In July 2011, the UN General Assembly adopted resolution 65/309 Happiness: Towards a Holistic Definition of Developmentinviting member countries to measure the happiness of their people and to use the data to help guide public policy. On April 2, 2012, this was followed by the first UN High Level Meeting called Wellbeing and Happiness: Defining a New Economic Paradigm, which was chaired by UN Secretary General Ban Ki-moon and Prime Minister Jigme Thinley of Bhutan, a nation that adopted gross national happiness instead of gross domestic product as their main development indicator.

The first World Happiness Report was released on April 1, 2012 as a foundational text for the UN High Level Meeting: Well-being and Happiness: Defining a New Economic Paradigm. drawing international attention.The report outlined the state of world happiness, causes of happiness and misery, and policy implications highlighted by case studies. In 2013, the second World Happiness Report was issued, and since then has been issued on an annual basis with the exception of 2014.The report primarily uses data from the Gallup World Poll. Each annual report is available to the public to download on the World Happiness Report website.

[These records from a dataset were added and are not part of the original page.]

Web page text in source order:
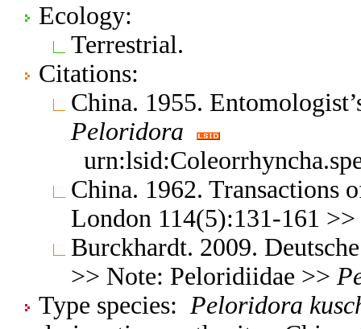
Ecology:
Terrestrial.
Citations:
China. 1955.
Peloridora
China. 1962. Transactions
London 114(5):131-161 >>
Burckhardt. 2009.
>> Note: Peloridiidae >>
Type species: Peloridora

![image.png](attachment:image.png)

#  INTRODUCTION
Hi fellow kagglers, this kernel is made to introduce you to one of the most famous visualization library, **Plotly**. We will also learn about one of the most famous datasets - **World Happiness Report.**

So what is the World Happiness Report ? In a nutshell, it is a metric which measures the happiness of people in their respective countries. 


In [None]:
pip install chart_studio

In [None]:
# Importing all the required libraries 

import numpy as np # linear algebra
import pandas as pd # data processing, CSV file I/O (e.g. pd.read_csv)
import chart_studio.plotly as py
import collections
from plotly.offline import init_notebook_mode , iplot 
init_notebook_mode(connected=True)
import plotly.graph_objs as go 

import seaborn as sns
#from collections import counter
import matplotlib.pyplot as plt 
from wordcloud import WordCloud
import plotly.offline as py
py.init_notebook_mode(connected=True)
import warnings
warnings.filterwarnings('ignore')
%matplotlib inline 

# Input data files are available in the read-only "../input/" directory
# For example, running this (by clicking run or pressing Shift+Enter) will list all files under the input directory

import os
for dirname, _, filenames in os.walk('/kaggle/input'):
    for filename in filenames:
        print(os.path.join(dirname, filename))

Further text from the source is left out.